- _What is needed_
In the listing below, locate the line containing "Social Contract - Contrato" and the line containing "relacionados a las". Output both of them and every line between, exactly as written, and nothing more.

- _Data_

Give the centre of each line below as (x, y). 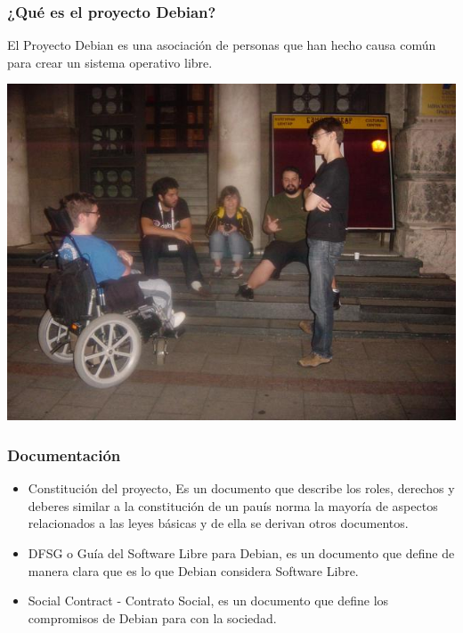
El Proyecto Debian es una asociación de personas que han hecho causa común (222, 45)
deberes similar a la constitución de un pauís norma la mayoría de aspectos (233, 505)
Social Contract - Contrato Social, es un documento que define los (208, 601)
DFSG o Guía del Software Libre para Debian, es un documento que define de (241, 553)
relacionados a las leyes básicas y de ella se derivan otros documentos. (218, 523)
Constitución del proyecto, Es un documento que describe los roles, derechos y (241, 488)
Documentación (64, 454)
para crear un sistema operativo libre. (110, 62)
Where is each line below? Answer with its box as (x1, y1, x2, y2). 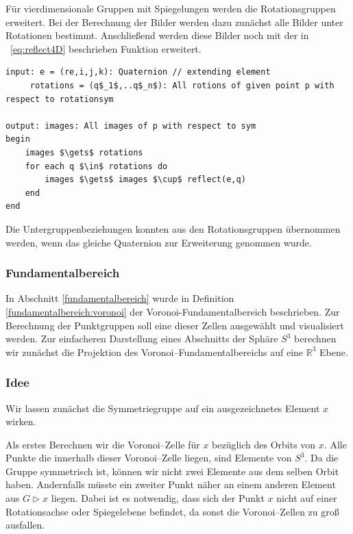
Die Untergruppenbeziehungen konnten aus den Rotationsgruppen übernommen (5, 221, 341, 236)
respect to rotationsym (5, 94, 114, 104)
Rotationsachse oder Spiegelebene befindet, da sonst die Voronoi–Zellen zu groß (5, 504, 339, 518)
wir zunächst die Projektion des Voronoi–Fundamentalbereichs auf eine (5, 344, 304, 359)
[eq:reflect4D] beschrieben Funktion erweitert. (10, 41, 202, 55)
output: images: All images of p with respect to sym (5, 120, 256, 131)
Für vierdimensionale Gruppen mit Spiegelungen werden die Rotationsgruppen (5, 1, 336, 15)
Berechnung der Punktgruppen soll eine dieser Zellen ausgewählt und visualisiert (5, 318, 344, 332)

- _Response area_
Social Contract - Contrato Social, es un documento que define los (208, 601)
DFSG o Guía del Software Libre para Debian, es un documento que define de (241, 553)
relacionados a las leyes básicas y de ella se derivan otros documentos. (218, 523)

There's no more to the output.